Sunday, November 02, 2014

Eastbank Esplanade Footbridge

A while ago I'd gotten the notion that footbridges over local railroads would be an interesting subproject of the ongoing bridge thing. I'd done the fancy one next to Union Station, and I'd gotten the notion that I wanted to cover the Brooklyn St. and Lafayette St. bridges in SE Portland too, and a quick survey suggested there weren't that many more besides those, so I started thinking I ought to try to do the others for the sake of consistency. So the bridge you see here is one of the better known example, crossing the Union Pacific tracks just east of the Steel Bridge, connecting the Eastbank Esplanade to the Rose Garden/Convention Center area. Apparently when the Esplanade first went in, this bridge was one of the main sticking points between the city and the railroad. The railroad was in the middle of a rough merger, having just acquired the Southern Pacific railroad. The railroad soon realized they'd bought a pig in a poke, and several decades worth of deferred maintenance along with it, and the city's proposals encountered a company that wasn't inclined to do anything new or risky or innovative just then. The city ended up writing them a $1.1M check for easements up front, and an annual $36k to cover additional wear and tear on the Steel Bridge due to the new Steel Bridge Riverwalk, the lower-level walkway across the bridge. It probably helped too that the resulting bridge is quite high above the tracks and it's entirely enclosed by a wire mesh, so nobody's going to be jumping or tossing things onto the tracks, at least not without a great deal of effort.
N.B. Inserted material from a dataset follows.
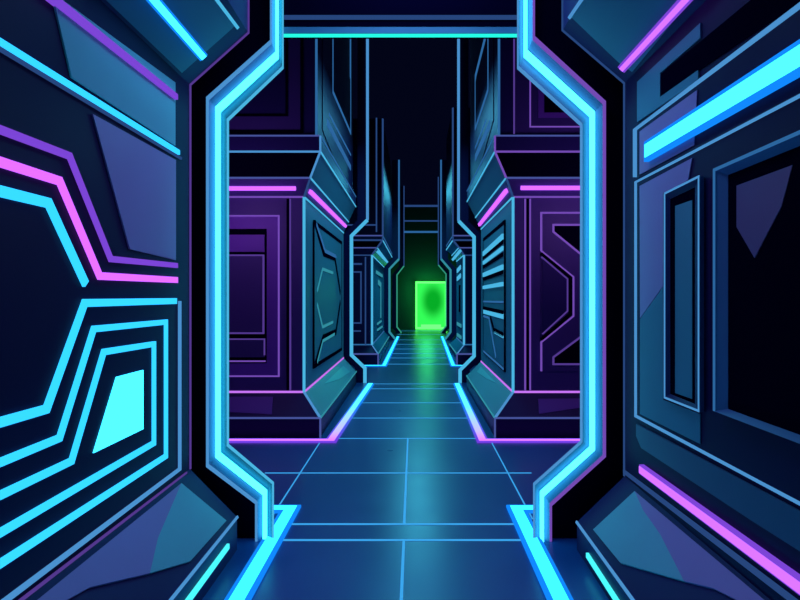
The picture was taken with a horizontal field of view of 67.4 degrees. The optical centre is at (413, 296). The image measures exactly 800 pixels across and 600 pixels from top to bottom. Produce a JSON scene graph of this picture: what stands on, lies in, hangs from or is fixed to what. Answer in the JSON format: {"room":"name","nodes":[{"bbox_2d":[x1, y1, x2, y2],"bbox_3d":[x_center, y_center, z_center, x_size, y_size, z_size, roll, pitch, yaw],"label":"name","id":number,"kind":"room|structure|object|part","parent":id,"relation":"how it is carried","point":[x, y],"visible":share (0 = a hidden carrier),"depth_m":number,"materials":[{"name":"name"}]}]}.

An earlier article points out that the Riverwalk was designed to accommodate police horses, since at one point the city intended to build new mounted patrol stables on the east bank, so officers would have to ride across the bridge in order to make their usual rounds around downtown.

This bridge is home of some of the more confusing stairs you'll run across anywhere. The angles are all wonky, and treating them like normal stairs will lead to a faceplant. If you're here after having a few beers, say, walking home after watching the Blazers lose, the ADA-compatible ramp may be a better bet.